Data Quality Management
Divergent Insights employs a three-tiered approach to quality control, focusing on panel quality, data quality, and anti-fraud measures to uphold our high standards and ensure the integrity of our online research platform.
1. Panel Quality Management:
Ensuring the reliability of survey results is paramount, and we manage panel quality through meticulous screening processes. Our suppliers conduct screening exercises, and eligible respondents undergo validation checks for email addresses, and contact details. We employ various methods, such as phone calls, LinkedIn profile checks, and company website directory checks, to verify panellists’ authenticity.
- We update members, attribute information annually through attribute acquisition surveys to maintain accurate survey results.
- Duplication of panellists is proactively managed using cookies, IP, Operating system, and email addresses etc…in total 45+ attributes are checked to prevent response bias.
- To avoid response bias, we diversify our surveys by including members with a broad range of attributes, including gender, age, and place of residence
2. Data Quality:
Divergent Insights ensures unbiased and representative survey results through a robust data quality management process. Our commitment to maintaining high-quality standards involves technology-based quality control and rigorous data checking performed by our skilled research operators. With our Text Analysis technology, we enhance the screening process for respondent inputs in open-ended questions. The technology effectively identifies and filters out gibberish responses and nonsensical answers.
- Incorporating Pre-screener Red Herring Questions – These serve as a strategic layer aimed at identifying and filtering out bots and VPN traffic.
- Managing survey logic to prevent contradictory responses.
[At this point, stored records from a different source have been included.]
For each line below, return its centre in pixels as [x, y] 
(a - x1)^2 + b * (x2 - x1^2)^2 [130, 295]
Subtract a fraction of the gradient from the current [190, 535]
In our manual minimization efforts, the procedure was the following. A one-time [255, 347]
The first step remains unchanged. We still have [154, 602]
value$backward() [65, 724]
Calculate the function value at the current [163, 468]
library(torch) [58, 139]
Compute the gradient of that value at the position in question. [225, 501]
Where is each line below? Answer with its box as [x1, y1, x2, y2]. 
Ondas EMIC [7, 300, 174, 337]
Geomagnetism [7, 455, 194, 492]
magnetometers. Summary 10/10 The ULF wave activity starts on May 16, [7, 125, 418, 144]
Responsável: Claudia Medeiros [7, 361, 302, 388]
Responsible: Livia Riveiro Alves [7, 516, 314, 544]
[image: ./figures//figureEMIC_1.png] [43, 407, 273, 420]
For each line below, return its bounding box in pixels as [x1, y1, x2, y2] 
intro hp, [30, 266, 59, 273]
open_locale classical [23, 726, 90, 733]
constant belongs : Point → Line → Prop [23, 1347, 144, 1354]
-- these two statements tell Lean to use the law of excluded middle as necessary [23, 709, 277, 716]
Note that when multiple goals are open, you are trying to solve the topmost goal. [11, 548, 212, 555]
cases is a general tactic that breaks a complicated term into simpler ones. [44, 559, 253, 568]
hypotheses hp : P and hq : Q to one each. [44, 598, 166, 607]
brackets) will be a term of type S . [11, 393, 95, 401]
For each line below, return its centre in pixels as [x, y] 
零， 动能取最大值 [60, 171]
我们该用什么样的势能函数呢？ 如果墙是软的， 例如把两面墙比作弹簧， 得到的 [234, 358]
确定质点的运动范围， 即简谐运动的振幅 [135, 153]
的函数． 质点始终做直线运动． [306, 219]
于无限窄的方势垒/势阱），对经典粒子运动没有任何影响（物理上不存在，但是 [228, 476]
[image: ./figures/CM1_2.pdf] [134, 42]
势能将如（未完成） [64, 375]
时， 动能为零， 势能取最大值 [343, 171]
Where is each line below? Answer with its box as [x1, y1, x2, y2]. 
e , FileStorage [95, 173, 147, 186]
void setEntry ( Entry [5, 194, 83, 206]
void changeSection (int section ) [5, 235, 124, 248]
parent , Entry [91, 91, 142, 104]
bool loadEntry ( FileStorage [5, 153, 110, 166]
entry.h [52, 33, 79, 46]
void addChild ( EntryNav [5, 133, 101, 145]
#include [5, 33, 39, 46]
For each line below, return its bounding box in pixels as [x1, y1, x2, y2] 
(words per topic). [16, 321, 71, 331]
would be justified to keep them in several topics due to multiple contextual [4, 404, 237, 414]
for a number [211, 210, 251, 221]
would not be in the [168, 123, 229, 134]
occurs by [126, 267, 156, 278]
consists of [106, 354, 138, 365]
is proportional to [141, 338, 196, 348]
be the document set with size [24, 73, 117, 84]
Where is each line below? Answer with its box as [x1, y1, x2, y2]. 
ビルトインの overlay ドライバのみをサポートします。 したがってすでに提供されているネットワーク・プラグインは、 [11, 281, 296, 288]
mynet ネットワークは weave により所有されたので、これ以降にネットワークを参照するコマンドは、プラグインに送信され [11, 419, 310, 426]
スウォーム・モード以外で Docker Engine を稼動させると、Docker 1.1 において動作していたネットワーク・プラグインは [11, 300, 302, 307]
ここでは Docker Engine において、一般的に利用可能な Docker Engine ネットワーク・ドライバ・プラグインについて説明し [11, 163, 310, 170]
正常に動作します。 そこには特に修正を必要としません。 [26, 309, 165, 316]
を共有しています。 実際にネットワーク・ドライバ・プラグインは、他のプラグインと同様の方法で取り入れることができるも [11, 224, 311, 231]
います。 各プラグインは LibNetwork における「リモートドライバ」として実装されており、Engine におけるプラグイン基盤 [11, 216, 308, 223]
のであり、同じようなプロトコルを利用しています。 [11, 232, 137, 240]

- Standardizing workflow to ensure service quality uniformity.
- Utilizing advanced techniques such as cookies and email address analysis, we effectively identify and manage instances of duplicated respondents.
- Managing survey logic to detect fraudulent respondents.
- Real-time confirmation of response status and data collection
- Cleaning raw data
- Eliminating inconsistent responses, speedsters, straight liners, duplicate response, and obviously fraudulent open-ended responses
- Systematically detecting and excluding fraudulent data through aggregation
3. Anti-Fraud Measures
We employ rigorous measures to detect inconsistencies in survey response data, including straight-lining, bot respondents, and speedsters with extremely short response times and the one who takes longer time. Respondents meeting fraud standards are excluded from receiving further surveys.
Periodic quality check surveys are conducted to identify untruthful or fraudulent responses.
DFPT (Digital Fingerprinting): Digital Fingerprinting, also known as Device Fingerprinting, Device ID, or Machine ID, highlighted as a crucial component of our quality strategy. This technology allows us to uniquely identify devices used by respondents, enabling us to detect and mitigate fraudulent activities effectively.
Data Validation Process
BEHAVIOUR AT PRE-SCREENING
An initial respondent data quality assessment evaluates attention levels and verifies demographic information.
BEHAVIOUR AT TIME OF SURVEY
Respondents displaying inconsistent or fraudulent behavior will be categorized as such.
BEHAVIOUR DURING SURVEY
If the length of interview (LOI) significantly differs from the creator’s specified time, the respondent may be subject to categorization.
STATUS ON SURVEY COMPLETION
If a survey is concluded without activating any security checks, the respondent’s answers can be deemed reliable.
Utilizing IP tracking, completion rates, and termination rates contributes to forming a more comprehensive understanding of respondent quality.